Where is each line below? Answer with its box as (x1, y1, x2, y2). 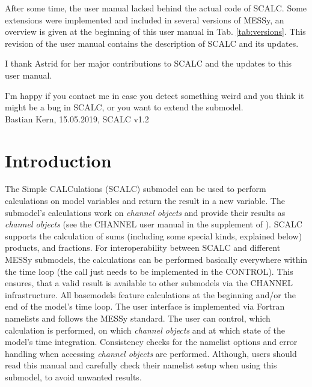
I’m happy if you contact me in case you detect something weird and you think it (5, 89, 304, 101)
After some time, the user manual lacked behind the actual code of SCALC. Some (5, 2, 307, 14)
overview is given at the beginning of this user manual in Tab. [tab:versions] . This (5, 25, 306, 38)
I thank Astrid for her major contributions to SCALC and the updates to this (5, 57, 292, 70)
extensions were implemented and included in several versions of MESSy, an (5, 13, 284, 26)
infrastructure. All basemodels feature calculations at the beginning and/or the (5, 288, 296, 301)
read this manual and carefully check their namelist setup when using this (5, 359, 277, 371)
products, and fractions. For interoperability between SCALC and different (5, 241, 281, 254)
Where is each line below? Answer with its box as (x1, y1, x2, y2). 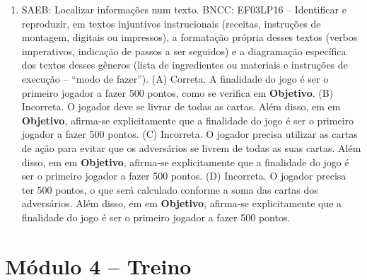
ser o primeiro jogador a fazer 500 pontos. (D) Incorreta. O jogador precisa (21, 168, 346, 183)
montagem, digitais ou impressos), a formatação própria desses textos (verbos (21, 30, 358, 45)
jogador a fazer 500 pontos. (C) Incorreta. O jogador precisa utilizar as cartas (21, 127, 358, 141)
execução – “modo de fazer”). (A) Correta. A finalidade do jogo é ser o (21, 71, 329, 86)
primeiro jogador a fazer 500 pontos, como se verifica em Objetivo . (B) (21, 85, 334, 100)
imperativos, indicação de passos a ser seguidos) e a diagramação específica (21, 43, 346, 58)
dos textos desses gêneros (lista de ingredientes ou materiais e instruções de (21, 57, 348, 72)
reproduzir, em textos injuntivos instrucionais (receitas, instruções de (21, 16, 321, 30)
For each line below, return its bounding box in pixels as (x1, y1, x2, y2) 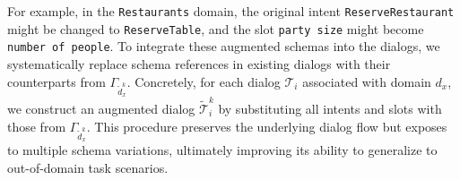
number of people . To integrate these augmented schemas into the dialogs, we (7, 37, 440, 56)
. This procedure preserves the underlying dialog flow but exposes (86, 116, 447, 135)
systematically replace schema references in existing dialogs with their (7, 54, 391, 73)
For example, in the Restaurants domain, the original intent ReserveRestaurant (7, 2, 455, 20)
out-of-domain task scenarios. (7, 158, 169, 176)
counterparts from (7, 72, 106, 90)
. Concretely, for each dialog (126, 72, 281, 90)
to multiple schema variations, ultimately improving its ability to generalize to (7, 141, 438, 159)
▬▬▬▬▬▬
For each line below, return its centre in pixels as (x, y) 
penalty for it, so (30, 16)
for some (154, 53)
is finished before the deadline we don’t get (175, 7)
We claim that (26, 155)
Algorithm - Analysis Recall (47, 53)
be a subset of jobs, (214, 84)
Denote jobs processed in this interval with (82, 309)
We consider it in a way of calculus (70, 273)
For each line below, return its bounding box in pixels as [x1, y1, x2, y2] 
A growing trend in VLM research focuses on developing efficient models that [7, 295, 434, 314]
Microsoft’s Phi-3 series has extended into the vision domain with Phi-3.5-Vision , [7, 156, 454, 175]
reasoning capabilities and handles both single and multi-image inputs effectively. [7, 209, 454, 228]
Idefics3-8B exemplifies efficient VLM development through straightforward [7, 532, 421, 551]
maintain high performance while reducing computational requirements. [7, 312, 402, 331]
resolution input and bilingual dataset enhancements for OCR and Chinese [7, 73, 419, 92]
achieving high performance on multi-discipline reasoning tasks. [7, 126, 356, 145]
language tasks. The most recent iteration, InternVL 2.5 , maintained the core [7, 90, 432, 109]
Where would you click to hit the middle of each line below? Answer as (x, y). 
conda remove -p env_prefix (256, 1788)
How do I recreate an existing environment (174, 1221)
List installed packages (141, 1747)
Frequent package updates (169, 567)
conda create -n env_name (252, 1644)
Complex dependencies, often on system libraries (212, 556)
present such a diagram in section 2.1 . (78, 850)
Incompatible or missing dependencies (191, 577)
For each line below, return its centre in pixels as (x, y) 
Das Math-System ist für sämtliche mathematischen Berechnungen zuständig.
▬▬▬▬▬▬
Task item - When a line in the data contains "dependencies", return it as written.

Result of the task -
Complex dependencies, often on system libraries (212, 556)
Incompatible or missing dependencies (191, 577)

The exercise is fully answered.